How planetary systems are shaped by their birthplace

We want to find out whether and how the currently observed diverse planetary systems still contain some key information about the conditions at the time they were formed in a stellar association or open cluster. Due to the complexity of evolutionary processes in star clusters and multi-planetary systems this will be anything but a linear logical process. We use realistic N-body star cluster modelling rather than statistical ensembles of few body scatterings. Our results can be compared with observational data in this SPP and elsewhere on populations of extrasolar planets. At first the model would use very simple classes of initial configurations of multi-planetary systems, such as “standard”, “compact”, “resonant”, “eccentric”, or “massive”.

In a next step we aim to provide a comprehensive picture of the contribution of star cluster environments to the diversity of extrasolar planetary systems. Delayed triggered instabilities of planetary systems from stellar encounters in star clusters have been shown to play an important role; for these reasons the dynamical study of star clusters with embedded planetary systems is of great importance to understand the origin of diversity of extrasolar planets. We will explore the interesting processes with improved numerical methods, and a wider range of star cluster and planetary system parameters. Two new processes will be taken nto account soon: one is the role of free-floating planets and re-capture, both for lensing studies and for obtaining information about how re-captured objects can account for highly eccentric planets and other low-mass objects (planetesimals, comets, like ‘Oumuamua) in the outermost regions of planetary systems and to what extent gravitational lensing studies would be able to provide observational limits on free floating planets in star clusters; the second is the inclusion of stellar binaries, both as partners for gravitational encounters (so far only done in approximate Monte Carlo scattering models) and as host objects of planetary systems – S-type (circumstellar) or P-type (circumbinary).

Katja Stock

Delayed triggered instabilities of planetary systems from stellar encounters in star clusters have been shown to play an important role; for these reasons the dynamical study of star clusters with embedded planetary systems is of great importance to understand the origin of diversity of extrasolar planets.

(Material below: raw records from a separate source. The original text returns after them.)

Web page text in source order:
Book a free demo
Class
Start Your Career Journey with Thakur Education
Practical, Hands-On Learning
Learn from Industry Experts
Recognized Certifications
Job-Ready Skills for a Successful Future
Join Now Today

We use data of our star cluster simulations with planetary systems obtained in the study by Katja Reichert to follow the paths of liberated planets in the star cluster, and estimate possible microlensing events caused by them.

Stefan Blenkle

This work studies the dynamics of massless particles (MLPs) in star clusters. MLPs, such as comets, asteroids, planetesimals, and free-floating planets, are continuously injected into the intra-cluster environment by their host stars. We carry out numerical simulations to investigate the dynamical evolution of MLP populations in star clusters, including their ejection rates and capture rates, using NBODY6++GPU-MASSLESS, a modified version of the N-body simulation code NBODY6++GPU.

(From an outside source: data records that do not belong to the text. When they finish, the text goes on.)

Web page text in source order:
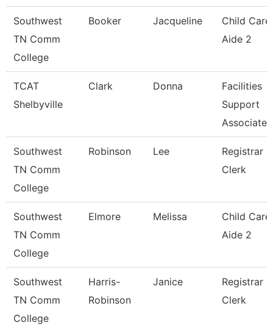
Southwest
TN Comm
College
Booker Jacqueline
Child Care
Aide 2
TCAT
Shelbyville
Clark Donna
Facilities
Support
Associate
Southwest
TN Comm
College
Robinson Lee
Registrar
Clerk
Southwest
TN Comm
College
Elmore Melissa
Child Care
Aide 2
Southwest
TN Comm
College
Harris-
Robinson
Janice
Registrar
Clerk

Unlike stars, MLPs do not participate in the mass segregation process. Instead, MLPs primarily follow the gravitational potential of the star cluster, which gradually decreases due to stellar ejections and stellar evolution. The decrease in the number of MLPs is stronger for clusters with a stronger external tidal field, and for clusters with a smaller initial stellar mass range. MLPs are regularly captured into wide, highly-eccentric star-MLP binaries, most of which are disrupted within 10 Myr. These systems occasionally have periastron distances small enough to allow dynamical interaction between the MLP and an existing planetary system, if present.

As a star cluster evolves, the population of (initially) free-floating MLPs evolves to a dynamical equilibrium in which a fraction 10⁻⁴ of the MLPs is part of a star-MLP binary. Under the assumption that other stars have similar formation histories and cometary ejection rates as our Solar system, we estimate that young star clusters contain large numbers of ≈10¹⁷ free-floating comets, and that each star typically hosts ≈10⁵ captured comets at a given time. We speculate that our own Solar system, which may have formed in a star cluster of similar size, hosts a comparable number of captured exocomets in the Oort cloud, and that the famous object Oumuamua belongs to this class of objects.

Shu Qi

We speculate that our own Solar system, which may have formed in a star cluster of similar size, hosts a comparable number of captured exocomets in the Oort cloud, and that the famous object Oumuamua belongs to this class of objects.